Even so, come, Lord Jesus.
Wednesday, October 29, 2008 @ i ran in shorts today!
it's finally warm enough to run in shorts :)
i've never seen a dog more tired than its master before. usually the dogs would be more than happy to be out, racing ahead of their owners, being distracted by this tree and that dog, and the wonderful weather just tops it off! but it was trotting very listlessly BEHIND its master. i just couldn't stop my laughter.
there were beetles! many many of them! red and yellow on the green green grass:) they are absolutely adorable! the red ones remind me of jema and my plans for jo's car. maybe once it becomes jema's car it will show its transformer's powers! hahaha
it crawled up the grass blade, onto another grass blade, then down another grass blade. i wonder what its aim in life is. are we like that, not knowing the big picture? 'a silly dove' - that's what God used.
i was so very tempted to lie down on the spuriously growing green cushion due to my previous heavenly experience, but was deterred by my new discovery of the little creatures
the pigeon perched precariously on the edge of the stone ledge, staring at the stone wall with great suspicion. its contention with the wall was broken by its realisation that it has been spotted being silly. hahas.
walking behind the tall stature, the long striding gait, the whitish hair. it reminds me of jeremy pike.

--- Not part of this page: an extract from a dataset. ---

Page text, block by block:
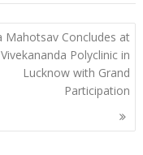
Mahotsav Concludes at
Vivekananda Polyclinic in
Lucknow with Grand
Participation

i think my jogging trips are more like mental gymnastics where my thoughts go really really random. or it may be due to the suppression by alma park and its heritage values. i'm getting really sick of it. ahs. no more alma park tonight! tonight shall be grampians!
@ those were the days
to hear the soft muffled cough behind the walls. sitting with her at the window, looking past the glass panels at the wooden board behind, i wondered why it was covered up, i wondered what was behind. i imagined another household, another family. who knows.
wake up to a warm towel over your face. a steaming cup of milo and then a drowsy drive through the customs. then barely awake, we see the housing blocks that have been painted in rainbow colours.
the sun sat high in the sky. the activities in the field reflected its bustling energy. the over-imaginative minds going wild over greenish trees and possessed water. the ride back in the yellow school bus. i remember the mickey mouse sticker at the door.
to see the night remove its dark veil over the sky, to breathe the fresh morning, to hear the dew settling on the grass, the cool breeze patting the sweat on your face. to leave the house together and start a day off in the same vessel. even if it is just a 10 minute journey, it stays there, nestled in my memory.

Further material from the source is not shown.